The most striking example is Wuhan itself. The most populous city in Central China is a manufacturing hub. NASA compared satellite images from the first two months of 2019 with the same period this year, after the government had shuttered factories and restricted travel, and found that levels of nitrogen dioxide in the atmosphere had plummeted. The same is true of Northern Italy, that country’s industrial heartland.
In New York, researchers say that emissions of poisonous carbon monoxide and planet-warming carbon dioxide also fell sharply as the city that never sleeps succumbed to a state of suspended animation – a pattern likely to be replicated in megalopolises worldwide.
Venice doesn’t fall into that category; only 55,000 people live in the bounds of the old city. And yet, if you visited on a summer’s day, you might mistake it for one, such is the pressure of overtourism. Estimates vary, but as many as 30 million visit Venice each year, doubling the population on a daily basis during high season. Now, however, its normally turbid canals run clear; with no water buses and tourist boats to churn the water, even the fish have returned.
From a certain perspective, this pandemic looks like a parable about our hubris – and in particular our ever-increasing exploitation of the natural world. Scientists aren’t 100% sure where coronavirus came from, but they have a working hypothesis: it might have jumped from bats to an as yet unknown species, a process known as zoonotic spillover. And that happened because of us.
How? In the ‘wet markets’ of Wuhan and elsewhere in Asia, caged wild animals – for sale as food or pets – are brought into close contact with each other, providing the perfect conditions for this phenomenon to occur. When coronavirus made a second jump to humans, it found the ideal host to spread throughout a globalised world.
International travel – a key dimension of globalisation – will resume once this crisis abates (although who can say when that might be?). But the travel industry, which accounts for 10% of global GDP, will look quite different by then. The World Travel and Tourism Council, for example, has warned that coronavirus could cause it to shrink by a quarter, costing 50 million jobs worldwide.
Optimists flag the industry’s resilience, citing the rapid rebound from body blows such as 9/11 and the global financial crash of 2008-09. But even those calamities didn’t have such a profound impact on our psyches, nor curtail our freedoms to this unimaginable extent. Simply put, coronavirus is changing how we see everything from the nature of work to the role of the state to the fabric of society.
In light of the environmental effects of a lockdown now encompassing a quarter of the planet’s population, perhaps we need to focus not on the speed of its recovery, but on its form. Seen through the right lens, today’s peril might be tomorrow’s opportunity: the chance to reshape travel in a way that responds to an even greater, but much more insidious, threat – and one from which self-isolation provides no protection whatsoever.

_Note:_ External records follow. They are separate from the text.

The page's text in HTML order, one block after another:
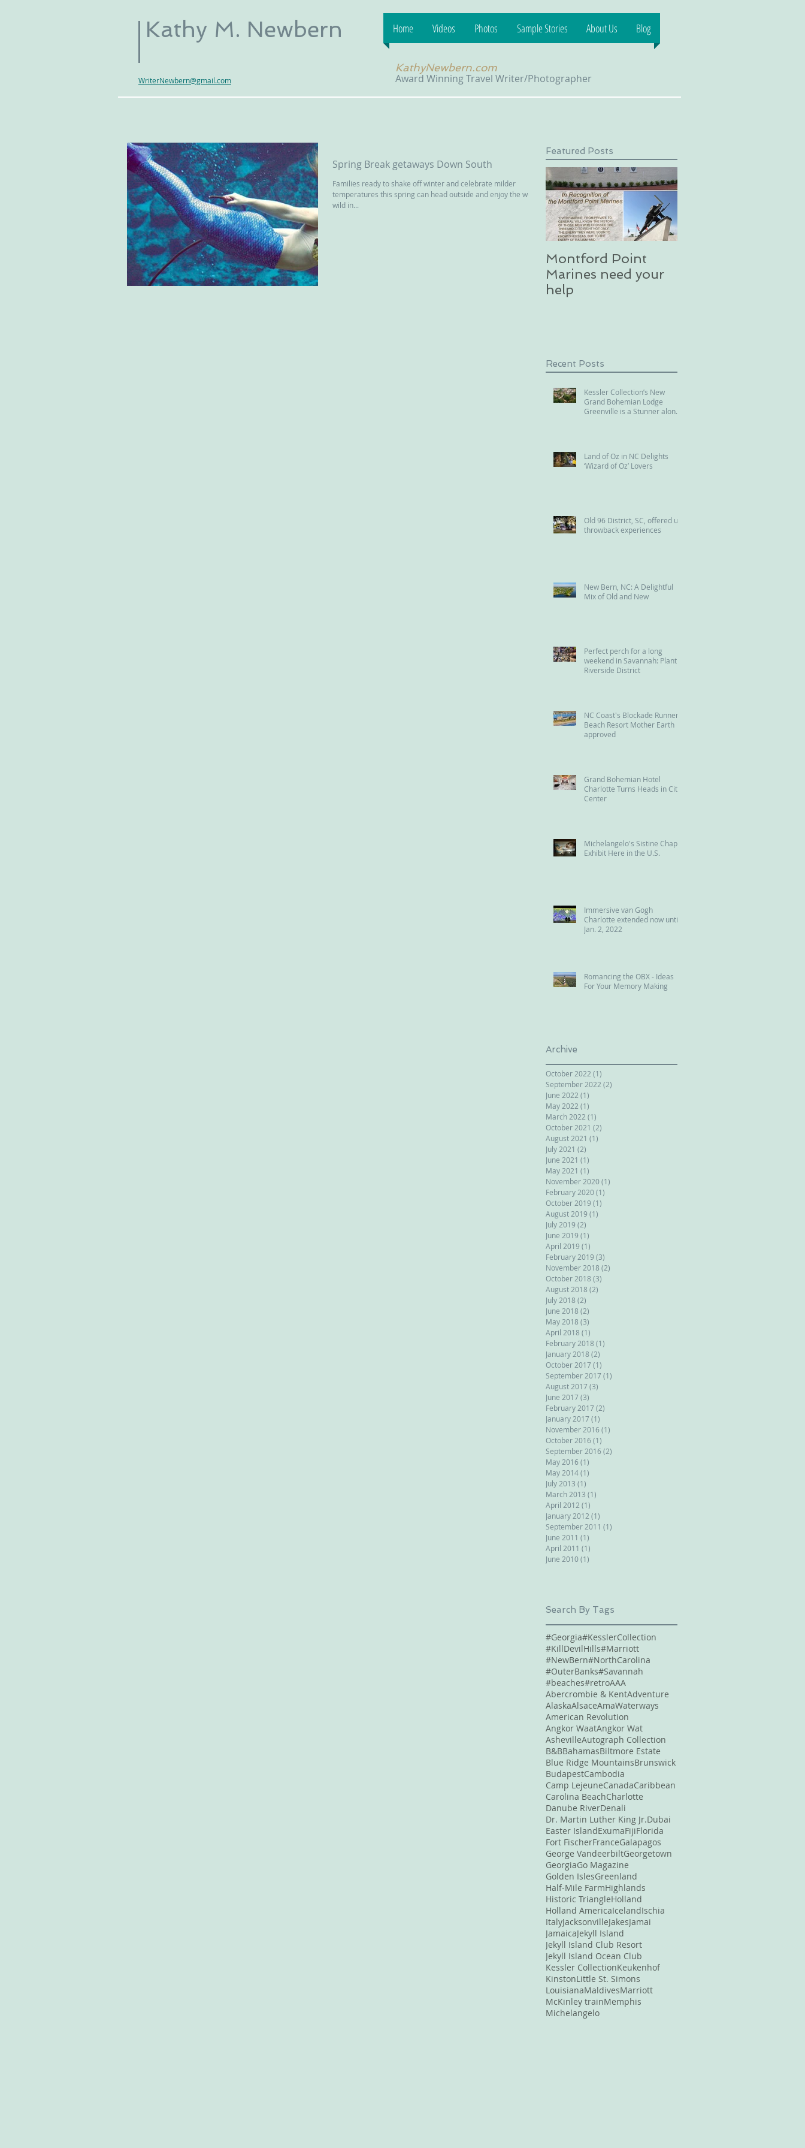
Kathy M. Newbern
KathyNewbern.com
Award Winning Travel Writer/Photographer
WriterNewbern@gmail.com
Home Videos Photos Sample Stories About Us Blog
Spring Break getaways Down South
Families ready to shake off winter and celebrate milder
temperatures this spring can head outside and enjoy the wet &
wild in...
Featured Posts
Montford Point
Marines need your
help
Recent Posts
Kessler Collection’s New
Grand Bohemian Lodge
Greenville is a Stunner along
Land of Oz in NC Delights
‘Wizard of Oz’ Lovers
Old 96 District, SC, offered us
throwback experiences
New Bern, NC: A Delightful
Mix of Old and New
Perfect perch for a long
weekend in Savannah: Plant
Riverside District
NC Coast's Blockade Runner
Beach Resort Mother Earth
approved
Grand Bohemian Hotel
Charlotte Turns Heads in City
Center
Michelangelo's Sistine Chapel
Exhibit Here in the U.S.
Immersive van Gogh
Charlotte extended now until
Jan. 2, 2022
Romancing the OBX - Ideas
For Your Memory Making
Archive
October 2022 (1)
September 2022 (2)
June 2022 (1)
May 2022 (1)
March 2022 (1)
October 2021 (2)
August 2021 (1)
July 2021 (2)
June 2021 (1)
May 2021 (1)
November 2020(1)
February 2020(1)
October 2019 (1)
August 2019 (1)
July 2019 (2)
June 2019 (1)
April 2019 (1)
February 2019 (3)
November 2018 (2)
October 2018 (3)
August 2018 (2)
July 2018 (2)
June 2018 (2)
May 2018 (3)
April 2018 (1)
February 2018 (1)
January 2018 (2)
October 2017 (1)
September 2017 (1)
August 2017 (3)
June 2017 (3)
February 2017 (2)
January 2017 (1)
November 2016 (1)
October 2016 (1)
September 2016 (2)
May 2016 (1)
May 2014(1)
July 2013 (1)
March 2013 (1)
April 2012 (1)
January 2012 (1)
September 2011 (1)
June 2011 (1)
April 2011 (1)
June 2010(1)
Search By Tags
#Georgia#KesslerCollection
#KillDevilHills#Marriott
#NewBern#NorthCarolina
#OuterBanks#Savannah
#beaches#retroAAA
Abercrombie & KentAdventure
AlaskaAlsaceAmaWaterways
American Revolution
Angkor WaatAngkor Wat
AshevilleAutograph Collection
B&BBahamasBiltmore Estate
Blue Ridge MountainsBrunswick
BudapestCambodia
Camp LejeuneCanadaCaribbean
Carolina BeachCharlotte
Danube RiverDenali
Dr. Martin Luther King Jr.Dubai
Easter IslandExumaFijiFlorida
Fort FischerFranceGalapagos
George VandeerbiltGeorgetown
GeorgiaGo Magazine
Golden IslesGreenland
Half-Mile FarmHighlands
Historic TriangleHolland
Holland AmericaIcelandIschia
ItalyJacksonvilleJakesJamai
JamaicaJekyll Island
Jekyll Island Club Resort
Jekyll Island Ocean Club
Kessler CollectionKeukenhof
KinstonLittle St. Simons
LouisianaMaldivesMarriott
McKinley trainMemphis
Michelangelo

Climate change played a major role in Australia’s fires. With summers now twice as long as winters down under, this year’s conflagration looks likely to become an annual event. It’s a harbinger of things to come for elsewhere, too; unless we make radical changes to our lifestyles, such extreme weather events will unfold with ever-greater frequency on an ever-larger scale.
What changes? Flying less. Consuming less. Wasting less. Precisely the sort of behavioural U-turn temporarily forced upon us by this pandemic. If we make the right choices, perhaps, just perhaps, we can achieve through sober years of sustainable regrowth what coronavirus has accomplished in a matter of weeks: the unravelling of the consumerist, carbon-based economy.